:: TASK GOAL ::
Go through the entries below and count the lines holding the word "Industrial". Reply with only the number, please.

********

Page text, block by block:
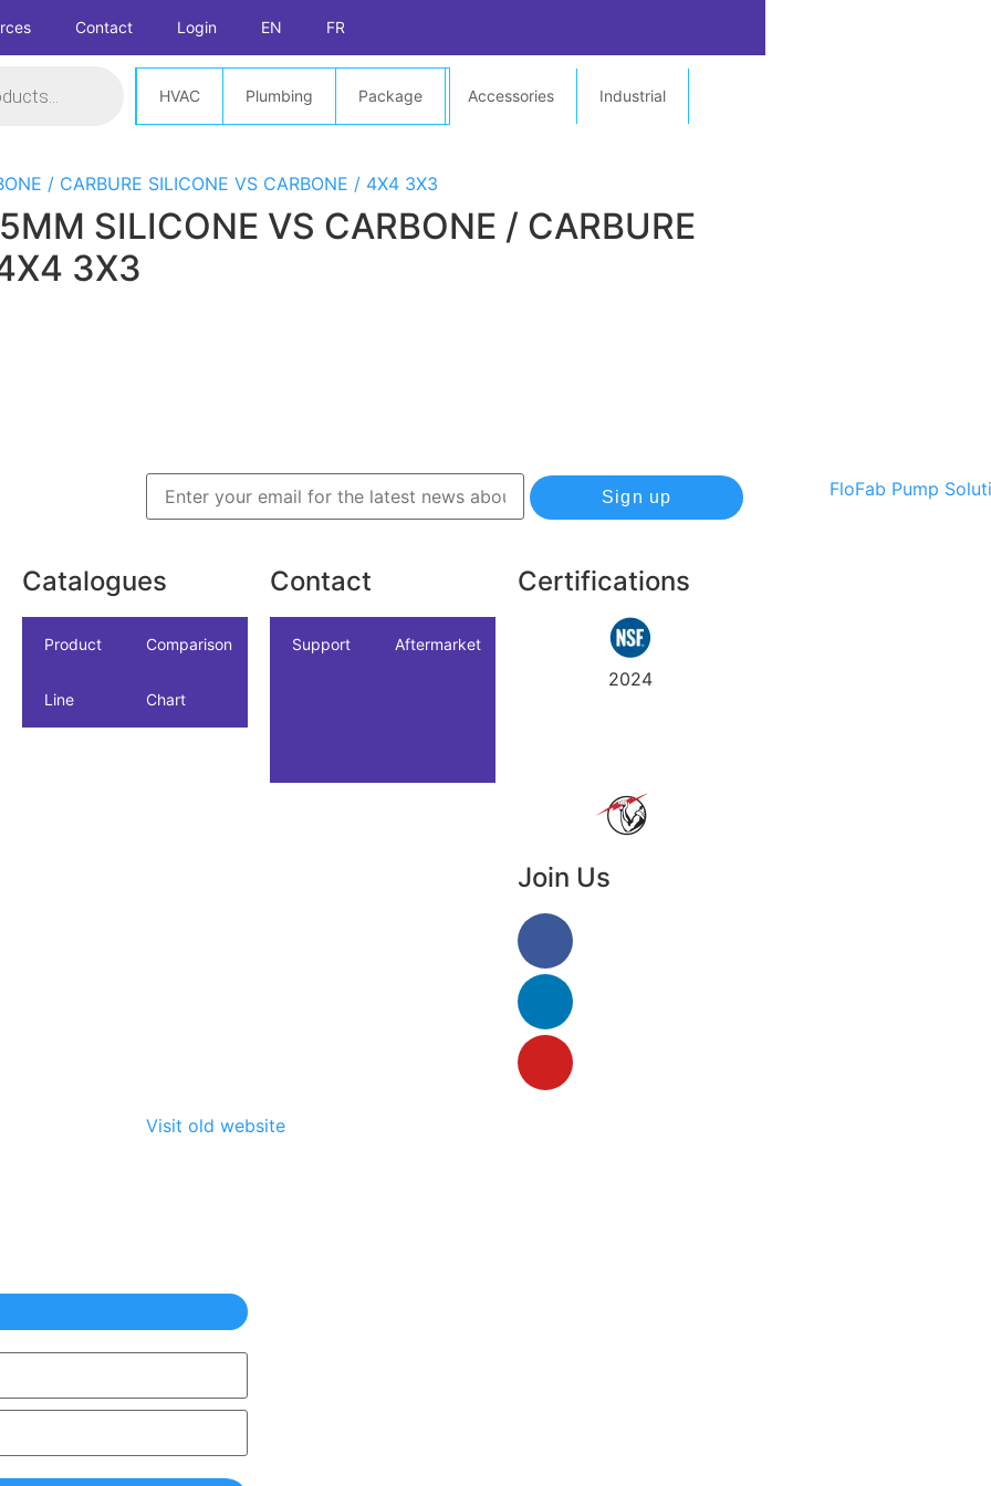
Contact Login EN FR
HVAC Plumbing Package Accessories Industrial
SILICONE VS CARBONE / CARBURE
3X3
Sign up
NSF/ANSI/CAN
Catalogues
Product
Line
Comparison
Chart
Industrial Datasheet
Contact
Support Aftermarket Warranty
Certifications
2024
Join Us
Visit old website

********

:: EXERCISE ANSWER ::
2